[Data supplied — start]

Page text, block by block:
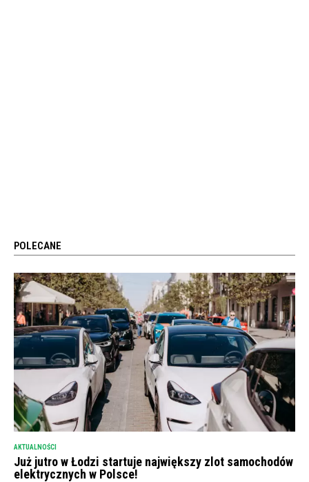
POLECANE
AKTUALNOŚCI
Już jutro w Łodzi startuje największy zlot samochodów
elektrycznych w Polsce!
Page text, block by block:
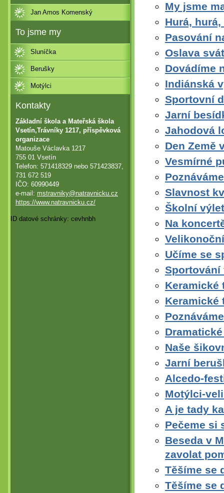
Jan Amos Komenský
To jsme my
Sluníčka
Berušky
Motýlci
Kontakty
Základní škola a Mateřská škola
Vsetín,Trávníky 1217, příspěvková
organizace
Matouše Václavka 1217
755 01 Vsetín
Telefon: 571418329 nebo 571423837,
731 672 519
IČO: 60990449
e-mail: mstravniky@natravnicku.cz
https://www.natravnicku.cz/
ID datové schránky: cevhnbh
My jsme
Hurá,
Pasování
Oslava
Dovádíme
Indiánská
Sportovní
Jarní
Jahodová
Den Země
Vesmírné
Slavnost
Školní
Na
Učíme se
Sportování
Keramické
Keramické
Naše
Jarní
Alcedo-
Motýlci-
A je tady
Pečeme si
Beseda v
zavolat
Těšíme se
Těšíme se
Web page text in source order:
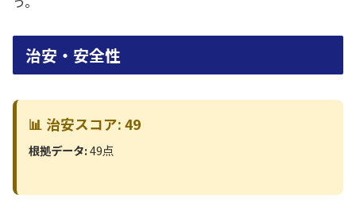
治安・安全性
📊 治安スコア: 49
根拠データ:49点
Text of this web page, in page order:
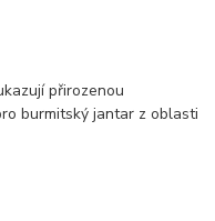
přirozenou
burmitský jantar z oblasti
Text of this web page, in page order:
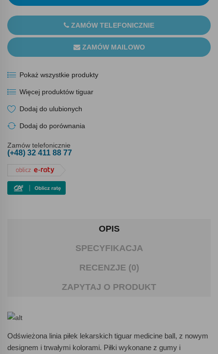
ZAMÓW TELEFONICZNIE
ZAMÓW MAILOWO
Pokaż wszystkie produkty
Więcej produktów tiguar
Dodaj do ulubionych
Dodaj do porównania
Zamów telefonicznie
(+48) 32 411 88 77
OPIS
SPECYFIKACJA
RECENZJE (0)
ZAPYTAJ O PRODUKT
Odświeżona linia piłek lekarskich tiguar medicine ball, z nowym
designem i trwałymi kolorami. Piłki wykonane z gumy i

[Data supplied — finish]

Leave out the pictures. Return exactly the lines from the first line of the records to the line bearing "Základní škola a Mateřská škola", inclusive.

◆ **Written answer**
Page text, block by block:
POLECANE
AKTUALNOŚCI
Już jutro w Łodzi startuje największy zlot samochodów
elektrycznych w Polsce!
Page text, block by block:
Jan Amos Komenský
To jsme my
Sluníčka
Berušky
Motýlci
Kontakty
Základní škola a Mateřská škola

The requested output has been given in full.